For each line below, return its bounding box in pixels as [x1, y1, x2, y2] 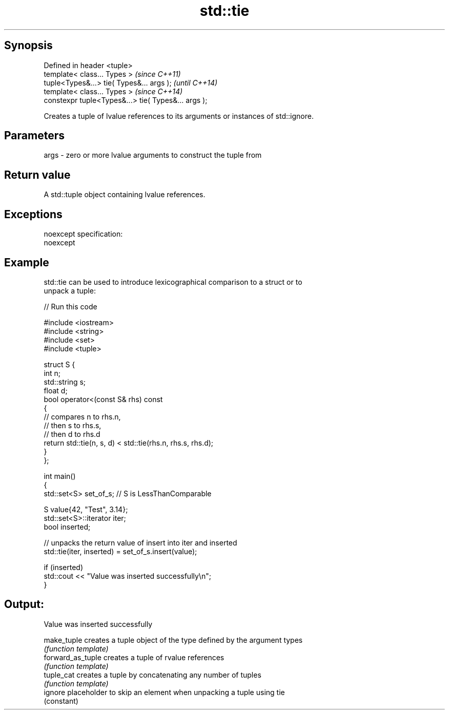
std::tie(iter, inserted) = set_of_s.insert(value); [44, 547, 197, 556]
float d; [44, 386, 68, 395]
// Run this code [44, 302, 97, 311]
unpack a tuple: [44, 286, 96, 295]
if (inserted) [44, 562, 83, 572]
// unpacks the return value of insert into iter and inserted [44, 538, 237, 547]
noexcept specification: [44, 229, 123, 239]
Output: [4, 598, 44, 611]

* * *

§ Assigned task
In the answer, include exactly the lines from the top of the entries through the line containing "unpack a tuple: [44, 286, 96, 295]", and nothing else, not even the pictures.

§ Answer to this problem
For each line below, return its bounding box in pixels as [x1, y1, x2, y2] 
std::tie(iter, inserted) = set_of_s.insert(value); [44, 547, 197, 556]
float d; [44, 386, 68, 395]
// Run this code [44, 302, 97, 311]
unpack a tuple: [44, 286, 96, 295]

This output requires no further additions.